● **Your task**
Among the lines below, list those containing the string "that".
(Provided entries)
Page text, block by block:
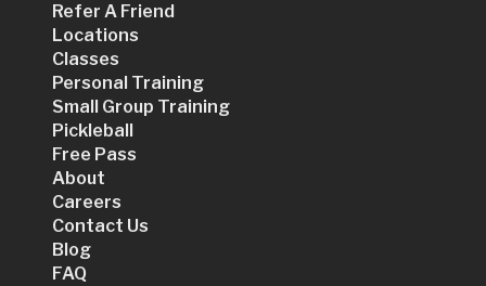
Refer A Friend
Locations
Classes
Personal Training
Small Group Training
Pickleball
Free Pass
About
Careers
Contact Us
Blog
FAQ
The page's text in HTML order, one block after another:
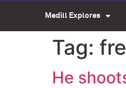
Medill Explores
Tag:
He
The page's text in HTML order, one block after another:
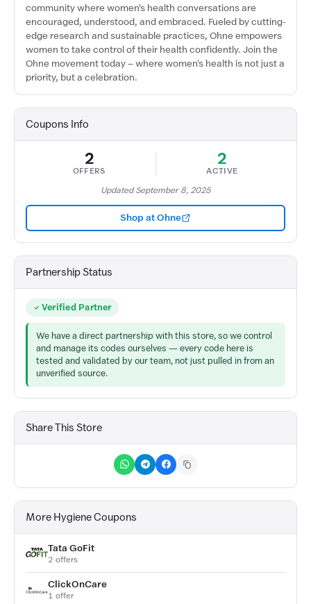
community where women's health conversations are
encouraged, understood, and embraced. Fueled by cutting-
edge research and sustainable practices, Ohne empowers
women to take control of their health confidently. Join the
Ohne movement today – where women's health is not just a
priority, but a celebration.
Coupons Info
2
OFFERS
2
ACTIVE
Updated September 8, 2025
Shop at Ohne
Partnership Status
Verified Partner
We have a direct partnership with this store, so we control
and manage its codes ourselves — every code here is
tested and validated by our team, not just pulled in from an
unverified source.
Share This Store
More Hygiene Coupons
Tata GoFit
2 offers
ClickOnCare
1 offer
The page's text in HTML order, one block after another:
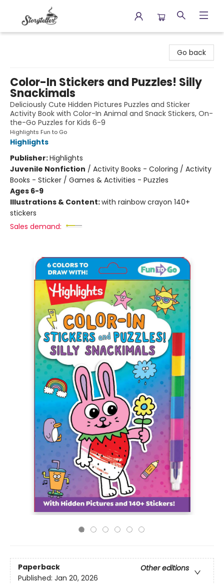
Go back
Color-In Stickers and Puzzles! Silly
Snackimals
Deliciously Cute Hidden Pictures Puzzles and Sticker
Activity Book with Color-In Animal and Snack Stickers, On-
the-Go Puzzles for Kids 6-9
Highlights Fun to Go
Highlights
Publisher:Highlights
Juvenile Nonfiction / Activity Books - Coloring / Activity
Books - Sticker / Games & Activities - Puzzles
Ages 6-9
Illustrations & Content:with rainbow crayon 140+
stickers
Sales demand:
Paperback
Other editions
Published: Jan 20, 2026
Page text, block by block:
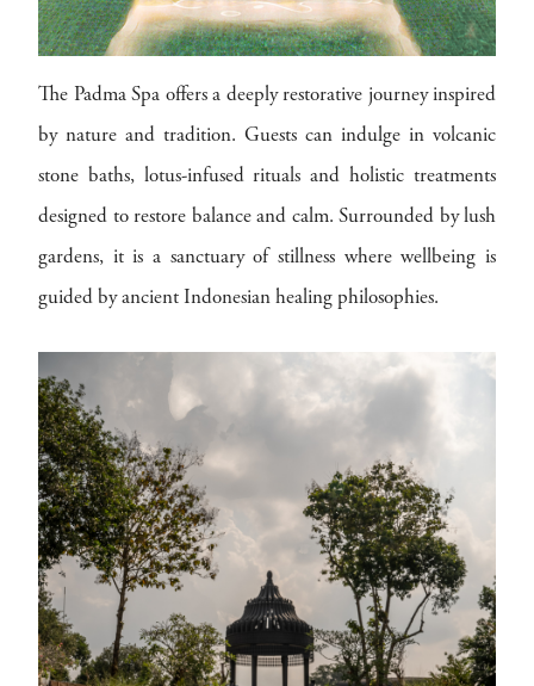
The Padma Spa offers a deeply restorative journey inspired
by nature and tradition. Guests can indulge in volcanic
stone baths, lotus-infused rituals and holistic treatments
designed to restore balance and calm. Surrounded by lush
gardens, it is a sanctuary of stillness where wellbeing is
guided by ancient Indonesian healing philosophies.
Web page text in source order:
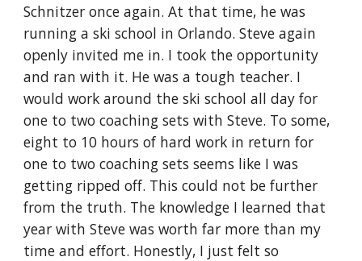
Schnitzer once again. At that time, he was
running a ski school in Orlando. Steve again
openly invited me in. I took the opportunity
and ran with it. He was a tough teacher. I
would work around the ski school all day for
one to two coaching sets with Steve. To some,
eight to 10 hours of hard work in return for
one to two coaching sets seems like I was
getting ripped off. This could not be further
from the truth. The knowledge I learned that
year with Steve was worth far more than my
time and effort. Honestly, I just felt so
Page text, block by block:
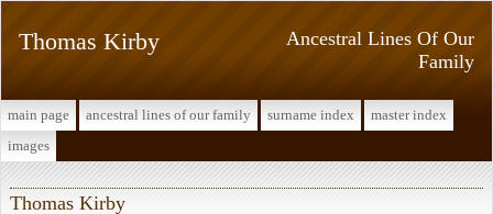
Ancestral Lines Of Our
Family
Thomas Kirby
main page ancestral lines of our family surname index
master index
images
Thomas Kirby
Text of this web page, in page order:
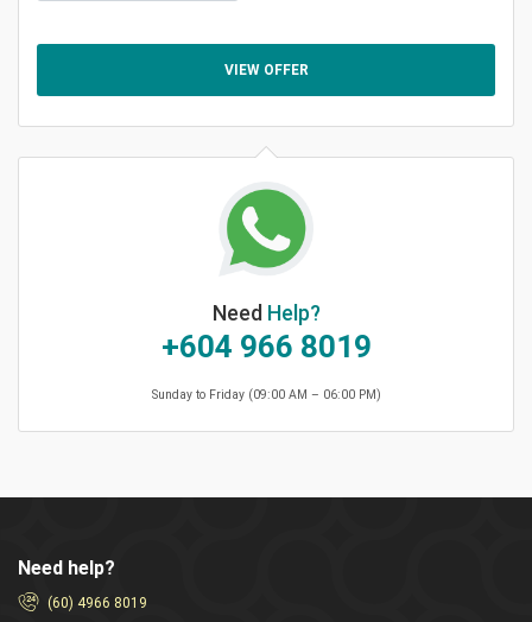
VIEW OFFER
Need Help?
+604 966 8019
Sunday to Friday (09:00 AM – 06:00 PM)
Need help?
(60) 4966 8019
(End Provided entries)
● **Reply to the task**
Schnitzer once again. At that time, he was
from the truth. The knowledge I learned that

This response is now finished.